Task to carry out
Below is a block of records; return all of them exactly, but without the images.

(Data items)
##############################

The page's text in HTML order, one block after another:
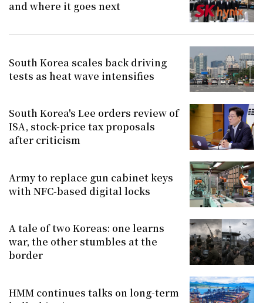
and where it goes next
South Korea scales back driving
tests as heat wave intensifies
South Korea's Lee orders review of
ISA, stock-price tax proposals
after criticism
Army to replace gun cabinet keys
with NFC-based digital locks
A tale of two Koreas: one learns
war, the other stumbles at the
border
HMM continues talks on long-term
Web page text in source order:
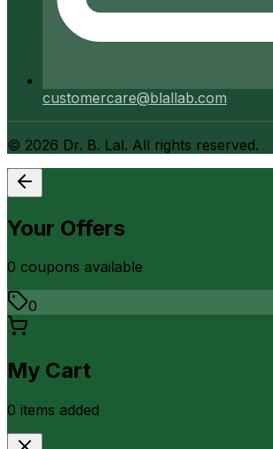
customercare@blallab.com
© 2026 Dr. B. Lal. All rights reserved.
Your Offers
0 coupons available
0
My Cart
0 items added
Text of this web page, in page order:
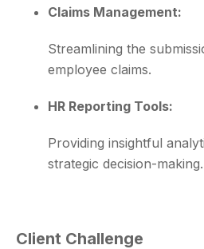
Claims Management:
Streamlining the
employee claims.
HR Reporting Tools:
Providing insightful
strategic decision-making.
Client Challenge
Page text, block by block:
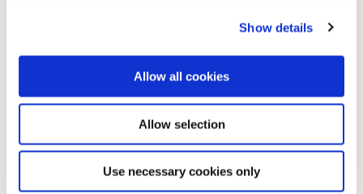
Show details
Allow all cookies
Allow selection
Use necessary cookies only
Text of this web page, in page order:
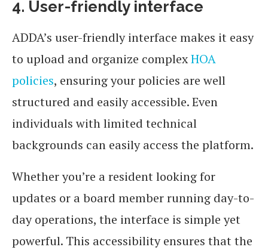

##############################

Result
The page's text in HTML order, one block after another:
and where it goes next
South Korea scales back driving
tests as heat wave intensifies
South Korea's Lee orders review of
ISA, stock-price tax proposals
after criticism
Army to replace gun cabinet keys
with NFC-based digital locks
A tale of two Koreas: one learns
war, the other stumbles at the
border
HMM continues talks on long-term
Web page text in source order:
customercare@blallab.com
© 2026 Dr. B. Lal. All rights reserved.
Your Offers
0 coupons available
0
My Cart
0 items added
Text of this web page, in page order:
Claims Management:
Streamlining the
employee claims.
HR Reporting Tools:
Providing insightful
strategic decision-making.
Client Challenge
Page text, block by block:
Show details
Allow all cookies
Allow selection
Use necessary cookies only
Text of this web page, in page order:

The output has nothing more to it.